They’d had precious little to go on—just a few eyewitness descriptions of a slim, wild-eyed Hispanic woman and a well-handled snapshot that had been left at the scene, a photograph of a little girl in two thick dark braids giving a mischievous smile to the camera.
It hadn’t been much, but it had been enough. He now had a name to put with the woman. Grace Solarez. And it was only a matter of time until he could find out more, until he could learn whether she had helped the “bad man” Emma described as her kidnapper escape in the noise and confusion after the accident.

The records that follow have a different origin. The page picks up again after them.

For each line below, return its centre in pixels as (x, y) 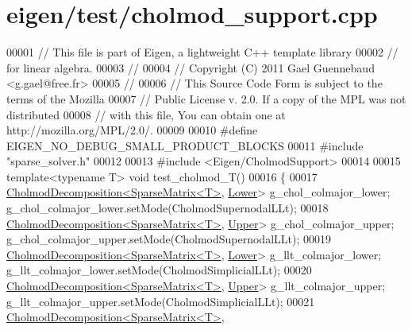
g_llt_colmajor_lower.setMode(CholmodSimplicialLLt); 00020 (159, 270)
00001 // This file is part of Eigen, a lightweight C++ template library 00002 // (202, 52)
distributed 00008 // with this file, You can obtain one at (146, 114)
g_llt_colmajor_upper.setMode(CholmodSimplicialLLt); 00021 (161, 301)
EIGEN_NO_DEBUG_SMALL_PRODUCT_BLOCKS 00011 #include (185, 145)
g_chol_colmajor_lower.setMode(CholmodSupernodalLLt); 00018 (167, 208)
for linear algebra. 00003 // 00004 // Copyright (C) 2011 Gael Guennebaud (191, 67)
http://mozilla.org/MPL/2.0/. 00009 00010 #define (132, 130)
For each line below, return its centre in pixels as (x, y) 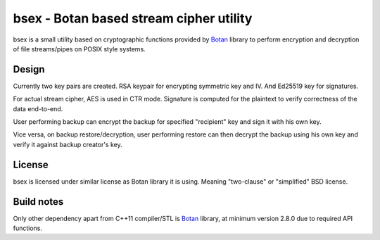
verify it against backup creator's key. (68, 144)
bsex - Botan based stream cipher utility (133, 18)
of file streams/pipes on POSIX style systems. (79, 49)
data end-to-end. (38, 108)
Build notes (38, 202)
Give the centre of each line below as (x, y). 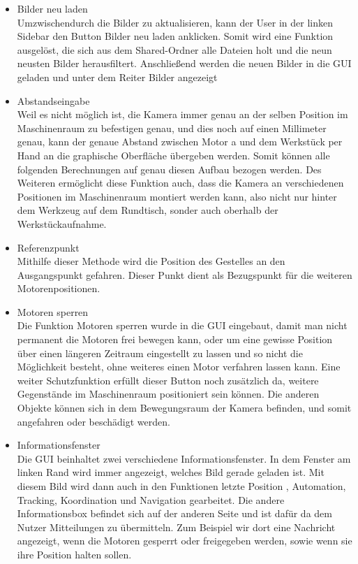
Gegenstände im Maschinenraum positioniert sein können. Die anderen (168, 394)
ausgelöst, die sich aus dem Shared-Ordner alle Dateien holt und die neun (174, 49)
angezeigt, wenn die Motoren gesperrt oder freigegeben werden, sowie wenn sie (185, 541)
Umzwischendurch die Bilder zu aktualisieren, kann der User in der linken (175, 22)
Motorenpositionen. (59, 288)
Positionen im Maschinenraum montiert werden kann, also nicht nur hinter (177, 196)
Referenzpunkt (48, 247)
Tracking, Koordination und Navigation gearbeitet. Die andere (151, 499)
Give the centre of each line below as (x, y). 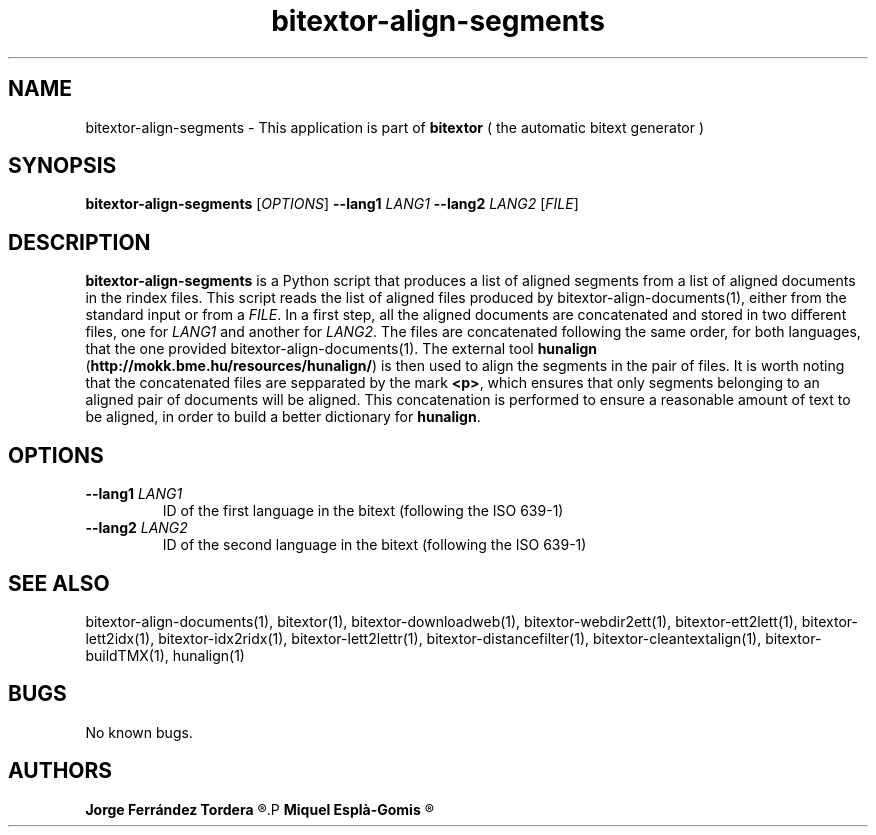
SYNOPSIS (62, 166)
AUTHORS (60, 771)
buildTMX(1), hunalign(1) (165, 655)
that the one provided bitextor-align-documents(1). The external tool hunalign (341, 349)
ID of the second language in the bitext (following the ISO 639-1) (374, 545)
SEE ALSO (59, 583)
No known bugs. (139, 732)
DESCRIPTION (79, 242)

No one remembered seeing her drive up before the accident or drive away after it. It was as if she appeared out of thin air then disappeared into it again. What had she been doing there? How had she managed to slip through the crowd? And had she taken the kidnapper with her?
One way or another, he would get to the bottom of it.
A cool September wind, heavy with impending rain, rattled the rusty chains of an old metal swingset in what passed for a play area as he made his way across the uneven pavement to apartment 14-B.
Did the little girl in the snapshot play there? he wondered. It hardly looked safe, with two swings barely hanging on and the bare bones of a glider with no seats swaying drunkenly in the wind.
If Grace Solarez turned out to be just as she appeared—a brave stranger who had risked her own life to save his daughter’s—he planned to do whatever it took to ensure she wouldn’t have to live in this bleak place anymore.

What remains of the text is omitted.